----- Listed entries

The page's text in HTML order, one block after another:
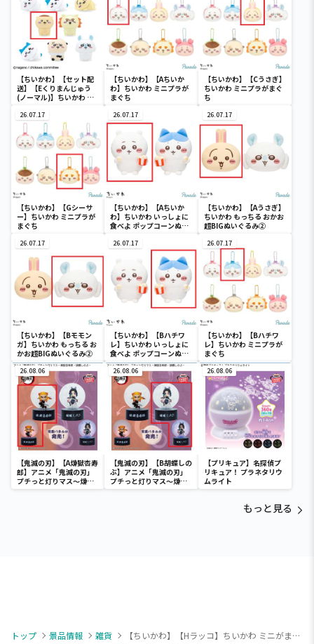
【ちいかわ】【セット配
送】【Eくりまんじゅう
(ノーマル)】ちいかわ イ
４
【ちいかわ】【Aちいか
わ】ちいかわ ミニプラが
まぐち
【ちいかわ】【Cうさぎ】
ちいかわ ミニプラがまぐ
ち
26.07.17
【ちいかわ】【Gシーサ
ー】ちいかわ ミニプラが
まぐち
26.07.17
【ちいかわ】【Aちいか
わ】ちいかわ いっしょに
食べよ ポップコーンぬい
26.07.17
【ちいかわ】【Aうさぎ】
ちいかわ もっちる おかお
超BIGぬいぐるみ②
26.07.17
【ちいかわ】【Bモモン
ガ】ちいかわ もっちる お
かお超BIGぬいぐるみ②
26.07.17
【ちいかわ】【Bハチワ
レ】ちいかわ いっしょに
食べよ ポップコーンぬい
ぐるみ
26.07.17
【ちいかわ】【Bハチワ
レ】ちいかわ ミニプラが
まぐち
26.08.06
【鬼滅の刃】【A煉獄杏寿
郎】アニメ「鬼滅の刃」
プチっと灯りマス～煉獄
杏寿郎・胡蝶しのぶ～
26.08.06
【鬼滅の刃】【B胡蝶しの
ぶ】アニメ「鬼滅の刃」
プチっと灯りマス～煉獄
杏寿郎・胡蝶しのぶ～
26.08.06
【プリキュア】名探偵プ
リキュア！ プラネタリウ
ムライト
もっと見る
トップ 景品情報 雑貨
【ちいかわ】【Hラッコ】ちいかわ ミニがま口ポーチ
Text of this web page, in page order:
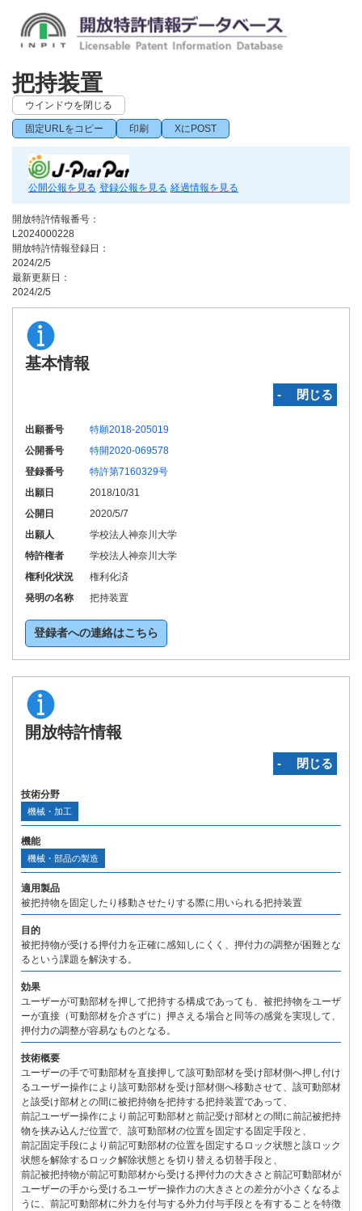
把持装置
ウインドウを閉じる
固定URLをコピー 印刷 XにPOST
公開公報を見る 登録公報を見る 経過情報を見る
開放特許情報番号：
L2024000228
開放特許情報登録日：
2024/2/5
最新更新日：
2024/2/5
基本情報
‐ 閉じる
出願番号
特願2018-205019
公開番号
特開2020-069578
登録番号
特許第7160329号
出願日
2018/10/31
公開日
2020/5/7
出願人
学校法人神奈川大学
特許権者
学校法人神奈川大学
権利化状況
権利化済
発明の名称
把持装置
登録者への連絡はこちら
開放特許情報
‐ 閉じる
技術分野
機械・加工
機能
機械・部品の製造
適用製品
被把持物を固定したり移動させたりする際に用いられる把持装置
目的
被把持物が受ける押付力を正確に感知しにくく、押付力の調整が困難とな
るという課題を解決する。
効果
ユーザーが可動部材を押して把持する構成であっても、被把持物をユーザ
ーが直接（可動部材を介さずに）押さえる場合と同等の感覚を実現して、
押付力の調整が容易なものとなる。
技術概要
ユーザーの手で可動部材を直接押して該可動部材を受け部材側へ押し付け
るユーザー操作により該可動部材を受け部材側へ移動させて、該可動部材
と該受け部材との間に被把持物を把持する把持装置であって、
前記ユーザー操作により前記可動部材と前記受け部材との間に前記被把持
物を挟み込んだ位置で、該可動部材の位置を固定する固定手段と、
前記固定手段により前記可動部材の位置を固定するロック状態と該ロック
状態を解除するロック解除状態とを切り替える切替手段と、
前記被把持物が前記可動部材から受ける押付力の大きさと前記可動部材が
ユーザーの手から受けるユーザー操作力の大きさとの差分が小さくなるよ
うに、前記可動部材に外力を付与する外力付与手段とを有することを特徴
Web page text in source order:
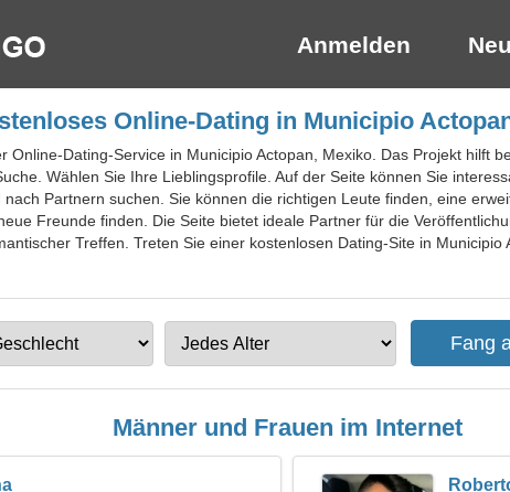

----------

> _The task_
Give again, exactly as written above, each line from the one that has "ガ】ちいかわ もっちる お" to the one that has "ユーザーの手で可動部材を直接押して該可動部材を受け部材側へ押し付け", both included; omit the pictures.

> _Your response_
ガ】ちいかわ もっちる お
かお超BIGぬいぐるみ②
26.07.17
【ちいかわ】【Bハチワ
レ】ちいかわ いっしょに
食べよ ポップコーンぬい
ぐるみ
26.07.17
【ちいかわ】【Bハチワ
レ】ちいかわ ミニプラが
まぐち
26.08.06
【鬼滅の刃】【A煉獄杏寿
郎】アニメ「鬼滅の刃」
プチっと灯りマス～煉獄
杏寿郎・胡蝶しのぶ～
26.08.06
【鬼滅の刃】【B胡蝶しの
ぶ】アニメ「鬼滅の刃」
プチっと灯りマス～煉獄
杏寿郎・胡蝶しのぶ～
26.08.06
【プリキュア】名探偵プ
リキュア！ プラネタリウ
ムライト
もっと見る
トップ 景品情報 雑貨
【ちいかわ】【Hラッコ】ちいかわ ミニがま口ポーチ
Text of this web page, in page order:
把持装置
ウインドウを閉じる
固定URLをコピー 印刷 XにPOST
公開公報を見る 登録公報を見る 経過情報を見る
開放特許情報番号：
L2024000228
開放特許情報登録日：
2024/2/5
最新更新日：
2024/2/5
基本情報
‐ 閉じる
出願番号
特願2018-205019
公開番号
特開2020-069578
登録番号
特許第7160329号
出願日
2018/10/31
公開日
2020/5/7
出願人
学校法人神奈川大学
特許権者
学校法人神奈川大学
権利化状況
権利化済
発明の名称
把持装置
登録者への連絡はこちら
開放特許情報
‐ 閉じる
技術分野
機械・加工
機能
機械・部品の製造
適用製品
被把持物を固定したり移動させたりする際に用いられる把持装置
目的
被把持物が受ける押付力を正確に感知しにくく、押付力の調整が困難とな
るという課題を解決する。
効果
ユーザーが可動部材を押して把持する構成であっても、被把持物をユーザ
ーが直接（可動部材を介さずに）押さえる場合と同等の感覚を実現して、
押付力の調整が容易なものとなる。
技術概要
ユーザーの手で可動部材を直接押して該可動部材を受け部材側へ押し付け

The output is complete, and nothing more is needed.